REPUBLIKA.CO.ID, BANDUNG -- PT Bank Pembangunan Daerah Jawa Barat dan Banten, Tbk. (Bank BJB) mempersiapkan Unit Usaha Syariahnya untuk melantai di bursa saham dan menjadi bank digital. Direktur Utama Bank BJB, Yuddy Renaldi menyampaikan aksi itu akan dilakukan dalam waktu dekat.
"Bank bjb syariah dalam waktu dekat akan segera melantai di bursa untuk mendukung dana yang diperlukan dalam rangka penguatan permodalan, ekspansi bisnis dan juga mengembangkan infrastruktur teknologi dan produk digitalnya," kata dia dalam keterangan pers, Selasa (8/3).
Saat ini bank bjb memiliki porsi kepemilikan di bank bjb syariah sebesar 99,24 persen. Yuddy menambahkan untuk Initial Public Offering (IPO) tersebut, sudah terdapat investor strategis besar yang memiliki ekosistem bisnis syariah.

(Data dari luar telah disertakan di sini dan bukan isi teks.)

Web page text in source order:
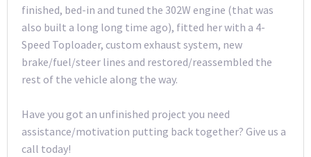
finished, bed-in and tuned the 302W engine (that was
also built a long long time ago), fitted her with a 4-
Speed Toploader, custom exhaust system, new
brake/fuel/steer lines and restored/reassembled the
rest of the vehicle along the way.
Have you got an unfinished project you need
assistance/motivation putting back together? Give us a
call today!
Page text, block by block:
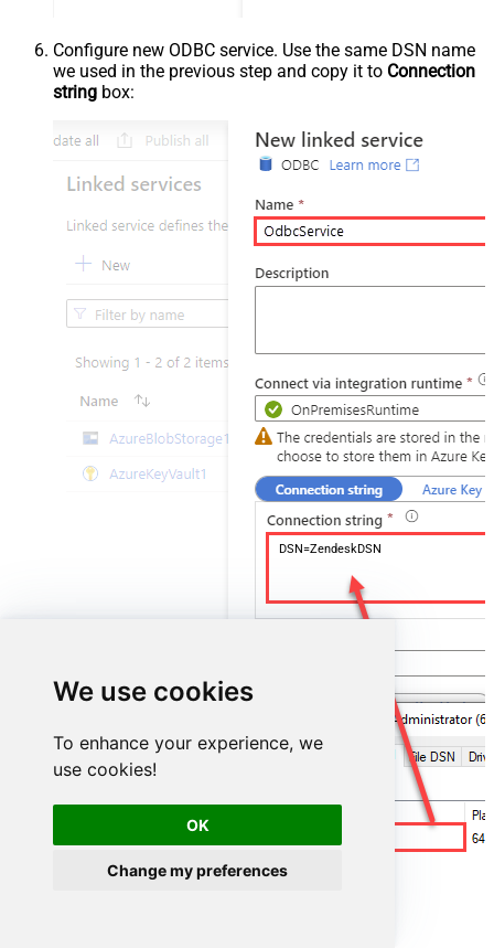
We use cookies
To enhance your experience, we
use cookies!
OK
Change my preferences
Configure new ODBC service. Use the same DSN name
we used in the previous step and copy it to Connection
string box:
DSN=ZendeskDSN
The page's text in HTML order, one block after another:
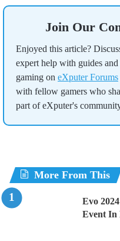
Join Our
Enjoyed this article?
expert help with guides
gaming on eXputer Forums
with fellow gamers who
part of eXputer's
More From This
Evo
Event In
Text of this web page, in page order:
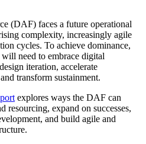
(DAF) faces a future operational
complexity, increasingly agile
cycles. To achieve dominance,
need to embrace digital
iteration, accelerate
transform sustainment.
explores ways the DAF can
resourcing, expand on successes,
and build agile and
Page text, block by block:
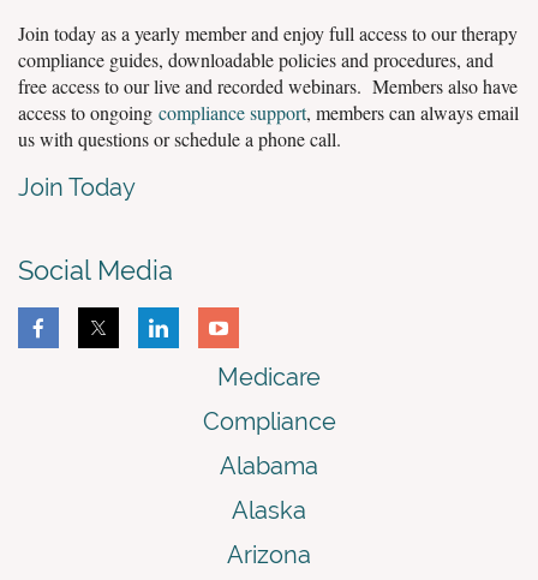
Join today as a yearly member and enjoy full access to our therapy
compliance guides, downloadable policies and procedures, and
free access to our live and recorded webinars. Members also have
access to ongoing compliance support, members can always email
us with questions or schedule a phone call.
Join Today
Social Media
Medicare
Compliance
Alabama
Alaska
Arizona
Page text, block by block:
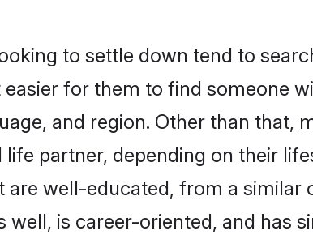
to settle down tend to
for them to find someone
and region. Other than that,
partner, depending on their
are well-educated, from a
is career-oriented, and has
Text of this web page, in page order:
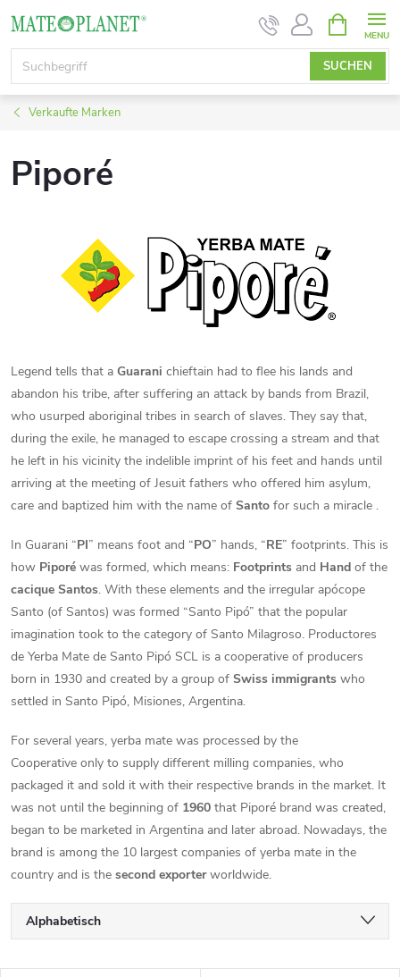
Inhalt
springen
SUCHEN
Verkaufte Marken
Piporé
Legend tells that a Guarani chieftain had to flee his lands and
abandon his tribe, after suffering an attack by bands from Brazil,
who usurped aboriginal tribes in search of slaves. They say that,
during the exile, he managed to escape crossing a stream and that
he left in his vicinity the indelible imprint of his feet and hands until
arriving at the meeting of Jesuit fathers who offered him asylum,
care and baptized him with the name of Santo for such a miracle .
In Guarani “PI” means foot and “PO” hands, “RE” footprints. This is
how Piporé was formed, which means: Footprints and Hand of the
cacique Santos. With these elements and the irregular apócope
Santo (of Santos) was formed “Santo Pipó” that the popular
imagination took to the category of Santo Milagroso. Productores
de Yerba Mate de Santo Pipó SCL is a cooperative of producers
born in 1930 and created by a group of Swiss immigrants who
settled in Santo Pipó, Misiones, Argentina.
For several years, yerba mate was processed by the
Cooperative only to supply different milling companies, who
packaged it and sold it with their respective brands in the market. It
was not until the beginning of 1960 that Piporé brand was created,
began to be marketed in Argentina and later abroad. Nowadays, the
brand is among the 10 largest companies of yerba mate in the
country and is the second exporterworldwide.
P
Alphabetisch

Sehingga ini akan memperkuat pasar bank bjb syariah, baik sebagai perusahaan terbuka maupun setelah menjadi bank digital. Dengan adanya kepemilikan bank bjb di bank bjb syariah, penguatan infrastruktur teknologi di anak usaha dapat dilakukan dengan lebih efisien melalui sharing infrastruktur.
Selain itu, bank bjb syariah juga mencatatkan kinerja positif. Saat ini, bank memiliki aset sebesar Rp 10,4 triliun dengan laba yang positif sebesar Rp 21,9 milliar dan Non Performing Financing atau NPF sebesar 3,4 persen.
Sementara itu, Bank BJB secara total mencatatkan kinerja bisnis positif selama 2021 berkat kolaborasi dan inovasi sehingga optimistis pada bisnis yang berkelanjutan di tahun 2022. Laba kotor bank bjb pada 2021 tumbuh tercatat sebesar Rp 2,6 triliun.
Ini berasal dari pertumbuhan interest income yang tercatat 21,6 persen. Sementara pertumbuhan fee based income sebesar 36,9 persen yang bersumber dari digital channel bank bjb yang juga tumbuh 42,4 persen (yoy).
Yuddy menjelaskan total asset bank bjb tumbuh positif pada angka 12,4 persen (yoy) atau sebesar Rp 158,4 triliun dan menjadi yang terbesar di antara Bank Pembangunan Daerah (BPD) di Indonesia. BJB juga termasuk ke dalam 14 besar di Industri perbankan Nasional.
Dana Pihak Ketiga (DPK) bank bjb juga meningkat 14,3 persen (yoy) menjadi sebesar Rp 121,6 triliun. Kredit bank bjb tercatat Rp 95,8 triliun atau tumbuh 7,1 persen (yoy).
Pertumbuhan kredit dimotori dari berbagai segmen mulai dari konsumer, korporasi dan komersial, UMKM, serta KPR. Sementara itu, NPL terjaga di level satu persen.
Yuddy mengatakan digitalisasi merupakan salah satu penopang pertumbuhan. Fee Based Income bank bjb yang naik bersumber dari digital channel bank bjb yang tumbuh positif. Jumlah Merchant QRIS dan pengguna Mobile Apps juga terus meningkat.
Menurut Yuddy, bank bjb fokus mengembangkan pola banking secara Hybrid karena melihat Online dan Offline menjadi suatu kekuatan yang solid jika dijalankan secara bersamaan. Bank bjb memiliki basis nasabah yang beragam baik yang senang transaksi di kantor cabang maupun kanal-kanal elektronik.
Jaringan kantor fisik bank bjb tersebar di 14 provinsi di Indonesia. Layanan dapat mengakomodir kebutuhan nasabah yang masih erat dengan layanan secara fisik seperti UMKM, pensiunan, dan Sebagian pangsa ASN.
Di saat yang bersamaan, bank bjb membangun infrastruktur dan produk berbasis teknologi untuk menciptakan pengalaman perbankan layaknya perusahaan fintech. Hal ini dilakukan untuk mengakomodir kebutuhan nasabah khususnya kalangan milennial.
Beberapa produk spesifik dibuat seperti produk kredit Mesra berbasis komunitas dan Petani Millenial yang menyediakan akses pengajuan kredit melalui aplikasi. Sebagian pangsa ASN juga sudah lekat dengan produk berbasis teknologi.